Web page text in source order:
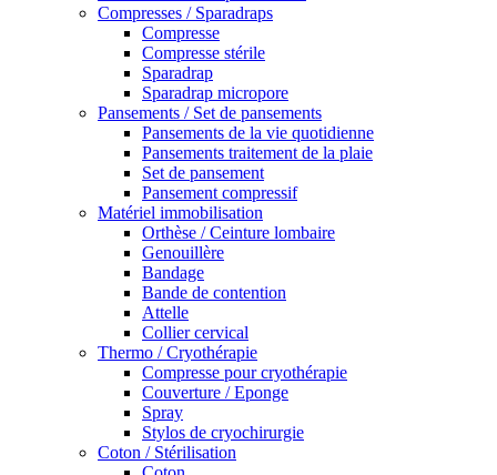
Compresses / Sparadraps
Compresse
Compresse stérile
Sparadrap
Sparadrap micropore
Pansements / Set de pansements
Pansements de la vie quotidienne
Pansements traitement de la plaie
Set de pansement
Pansement compressif
Matériel immobilisation
Orthèse / Ceinture lombaire
Genouillère
Bandage
Bande de contention
Attelle
Collier cervical
Thermo / Cryothérapie
Compresse pour cryothérapie
Couverture / Eponge
Spray
Stylos de cryochirurgie
Coton / Stérilisation
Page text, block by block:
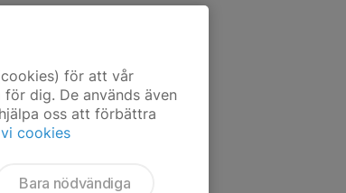
för att vår
dig. De används även
oss att förbättra
cookies
Bara nödvändiga
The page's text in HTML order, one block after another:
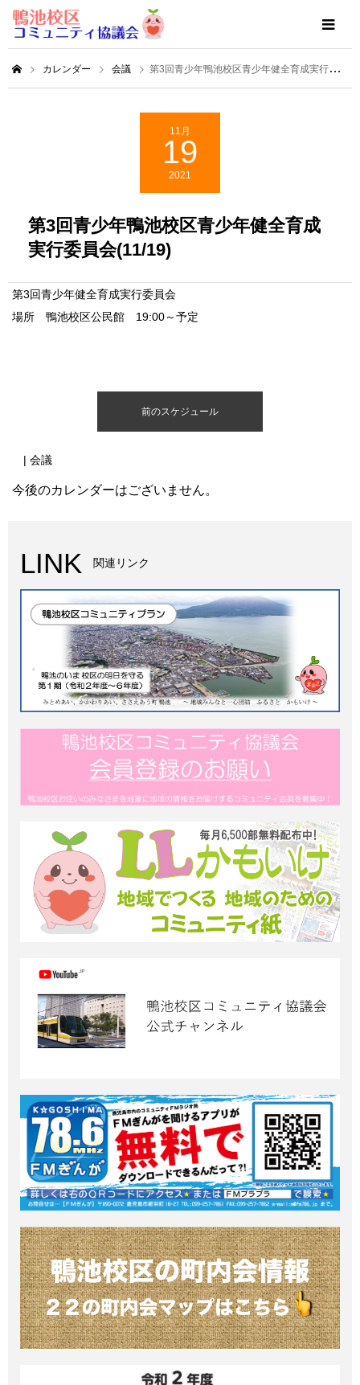
カレンダー 会議 第3回青少年鴨池校区青少年健全育成実行委員会(11/19)
11月
19
2021
第3回青少年鴨池校区青少年健全育成
実行委員会(11/19)
第3回青少年健全育成実行委員会
場所 鴨池校区公民館 19:00～予定
前のスケジュール
| 会議
今後のカレンダーはございません。
LINK 関連リンク
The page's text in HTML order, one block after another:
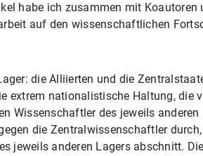
habe ich zusammen mit Koautoren
auf den wissenschaftlichen
die Alliierten und die
nationalistische Haltung, die
Wissenschaftler des jeweils
die Zentralwissenschaftler
jeweils anderen Lagers abschnitt.
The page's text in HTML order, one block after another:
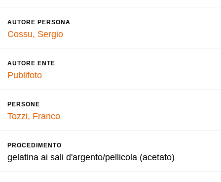
AUTORE PERSONA
Cossu, Sergio
AUTORE ENTE
Publifoto
PERSONE
Tozzi, Franco
PROCEDIMENTO
gelatina ai sali d'argento/pellicola (acetato)
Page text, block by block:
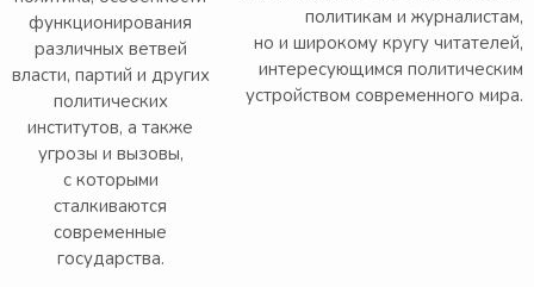
функционирования
различных ветвей
власти, партий и других
политических
институтов, а также
угрозы и вызовы,
с которыми
сталкиваются
современные
государства.
политикам и журналистам,
но и широкому кругу читателей,
интересующимся политическим
устройством современного мира.
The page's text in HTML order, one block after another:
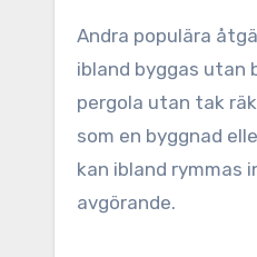
Andra populära
ibland byggas utan
pergola utan tak
som en byggnad
kan ibland rymmas
avgörande.
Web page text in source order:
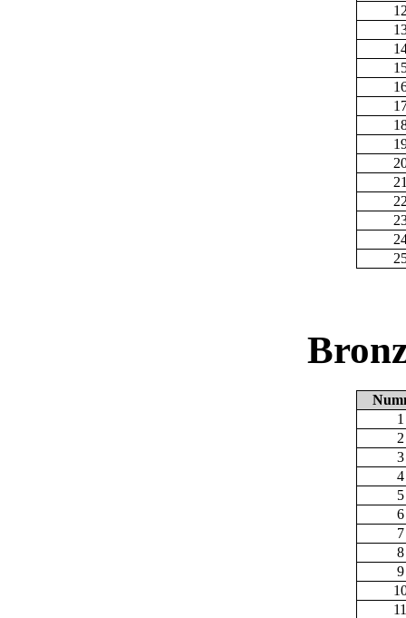
1
2
3
4
5
6
7
8
9
11
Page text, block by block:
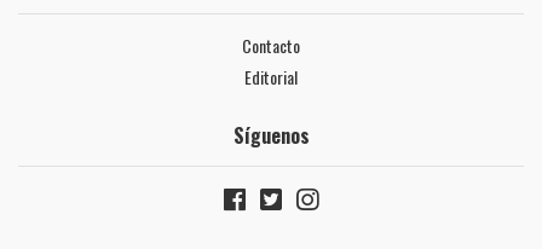
Contacto
Editorial
Síguenos
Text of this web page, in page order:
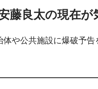
藤良太の現在が
体や公共施設に爆破予
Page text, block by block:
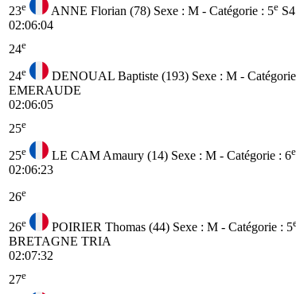
23e ANNE Florian (78) Sexe : M - Catégorie : 5e S4
02:06:04
24e
24e DENOUAL Baptiste (193) Sexe : M -
EMERAUDE
02:06:05
25e
25e LE CAM Amaury (14) Sexe : M - Catégorie : 6e
02:06:23
26e
26e POIRIER Thomas (44) Sexe : M - Catégorie : 5
BRETAGNE TRIA
02:07:32
27e
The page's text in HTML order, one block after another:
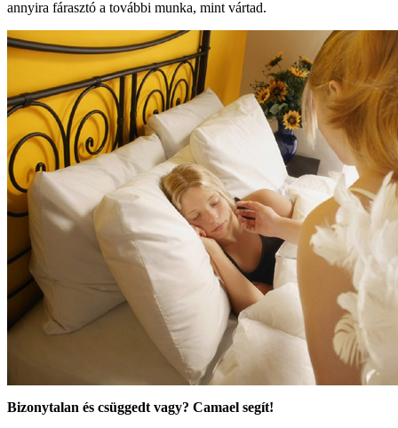
annyira fárasztó a további munka, mint vártad.
Bizonytalan és csüggedt vagy? Camael segít!
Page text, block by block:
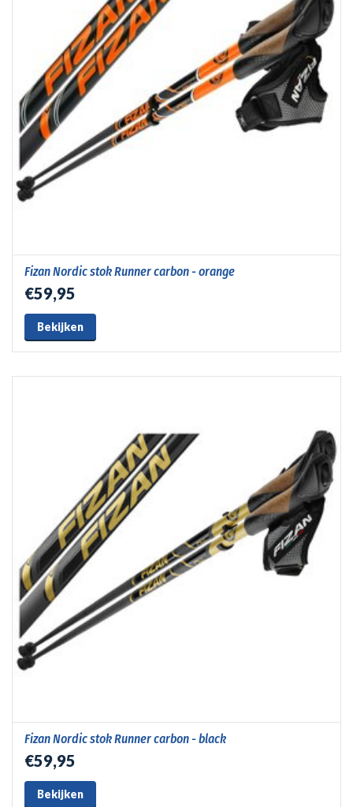
Fizan Nordic stok Runner carbon - orange
€59,95
Bekijken
Fizan Nordic stok Runner carbon - black
€59,95
Bekijken
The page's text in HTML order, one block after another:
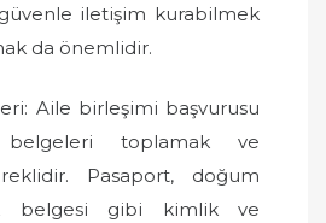
iletişim kurabilmek
da önemlidir.
Aile birleşimi başvurusu
toplamak ve
Pasaport, doğum
belgesi gibi kimlik ve
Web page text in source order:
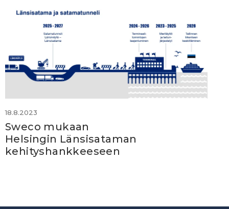
18.8.2023
Sweco mukaan
Helsingin Länsisataman
kehityshankkeeseen
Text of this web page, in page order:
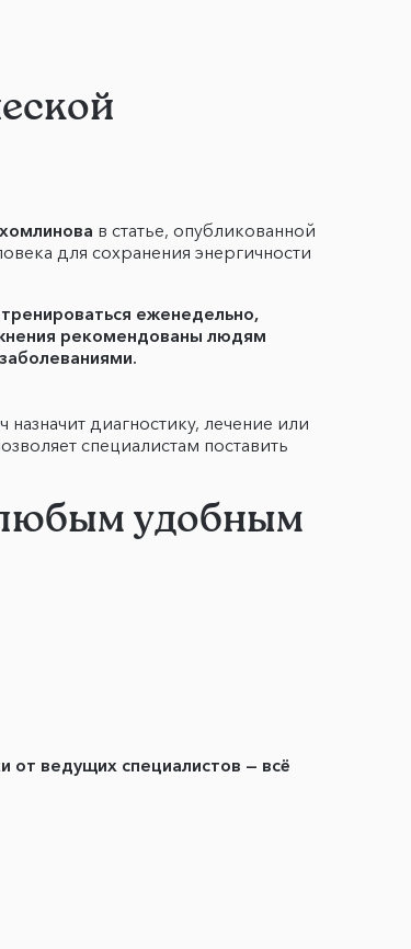
в статье, опубликованной
для сохранения энергичности
еженедельно,
рекомендованы людям
диагностику, лечение или
специалистам поставить
удобным
от ведущих специалистов — всё
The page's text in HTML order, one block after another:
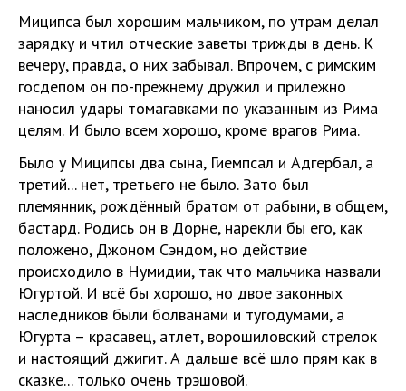
Миципса был хорошим мальчиком, по утрам делал
зарядку и чтил отческие заветы трижды в день. К
вечеру, правда, о них забывал. Впрочем, с римским
госдепом он по-прежнему дружил и прилежно
наносил удары томагавками по указанным из Рима
целям. И было всем хорошо, кроме врагов Рима.
Было у Миципсы два сына, Гиемпсал и Адгербал, а
третий... нет, третьего не было. Зато был
племянник, рождённый братом от рабыни, в общем,
бастард. Родись он в Дорне, нарекли бы его, как
положено, Джоном Сэндом, но действие
происходило в Нумидии, так что мальчика назвали
Югуртой. И всё бы хорошо, но двое законных
наследников были болванами и тугодумами, а
Югурта – красавец, атлет, ворошиловский стрелок
и настоящий джигит. А дальше всё шло прям как в
сказке... только очень трэшовой.
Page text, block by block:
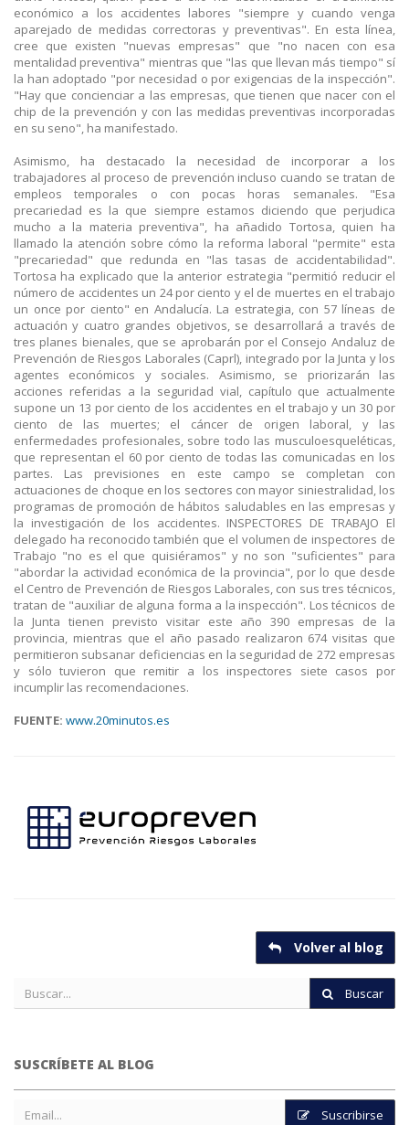
económico a los accidentes labores "siempre y cuando venga
aparejado de medidas correctoras y preventivas". En esta línea,
cree que existen "nuevas empresas" que "no nacen con esa
mentalidad preventiva" mientras que "las que llevan más tiempo" sí
la han adoptado "por necesidad o por exigencias de la inspección".
"Hay que concienciar a las empresas, que tienen que nacer con el
chip de la prevención y con las medidas preventivas incorporadas
en su seno", ha manifestado.
Asimismo, ha destacado la necesidad de incorporar a los
trabajadores al proceso de prevención incluso cuando se tratan de
empleos temporales o con pocas horas semanales. "Esa
precariedad es la que siempre estamos diciendo que perjudica
mucho a la materia preventiva", ha añadido Tortosa, quien ha
llamado la atención sobre cómo la reforma laboral "permite" esta
"precariedad" que redunda en "las tasas de accidentabilidad".
Tortosa ha explicado que la anterior estrategia "permitió reducir el
número de accidentes un 24 por ciento y el de muertes en el trabajo
un once por ciento" en Andalucía. La estrategia, con 57 líneas de
actuación y cuatro grandes objetivos, se desarrollará a través de
tres planes bienales, que se aprobarán por el Consejo Andaluz de
Prevención de Riesgos Laborales (Caprl), integrado por la Junta y los
agentes económicos y sociales. Asimismo, se priorizarán las
acciones referidas a la seguridad vial, capítulo que actualmente
supone un 13 por ciento de los accidentes en el trabajo y un 30 por
ciento de las muertes; el cáncer de origen laboral, y las
enfermedades profesionales, sobre todo las musculoesqueléticas,
que representan el 60 por ciento de todas las comunicadas en los
partes. Las previsiones en este campo se completan con
actuaciones de choque en los sectores con mayor siniestralidad, los
programas de promoción de hábitos saludables en las empresas y
la investigación de los accidentes. INSPECTORES DE TRABAJO El
delegado ha reconocido también que el volumen de inspectores de
Trabajo "no es el que quisiéramos" y no son "suficientes" para
"abordar la actividad económica de la provincia", por lo que desde
el Centro de Prevención de Riesgos Laborales, con sus tres técnicos,
tratan de "auxiliar de alguna forma a la inspección". Los técnicos de
la Junta tienen previsto visitar este año 390 empresas de la
provincia, mientras que el año pasado realizaron 674 visitas que
permitieron subsanar deficiencias en la seguridad de 272 empresas
y sólo tuvieron que remitir a los inspectores siete casos por
incumplir las recomendaciones.
FUENTE: www.20minutos.es
Volver al blog
Buscar
SUSCRÍBETE AL BLOG
Suscribirse
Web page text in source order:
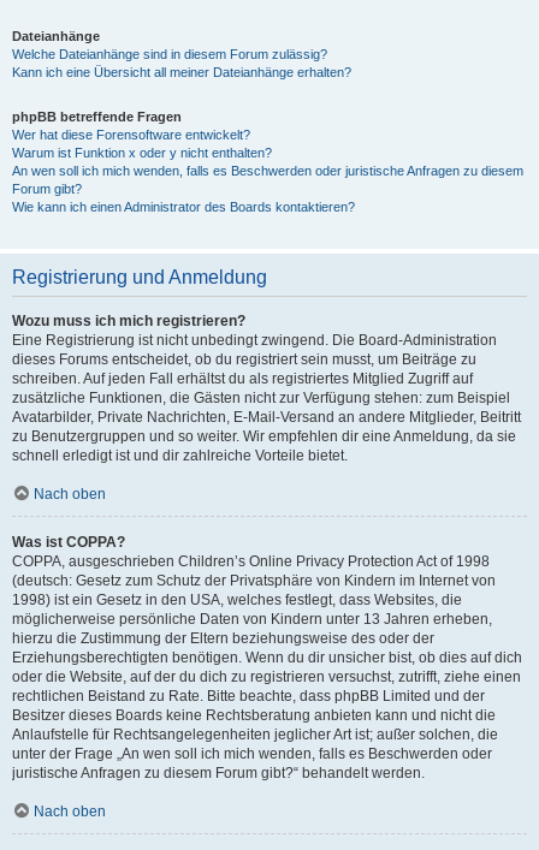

AIM OF THE TASK: Look for the word "stok" in the listing above, and copy every line where you find it.

ANSWER FOR THIS EXERCISE:
Fizan Nordic stok Runner carbon - orange
Fizan Nordic stok Runner carbon - black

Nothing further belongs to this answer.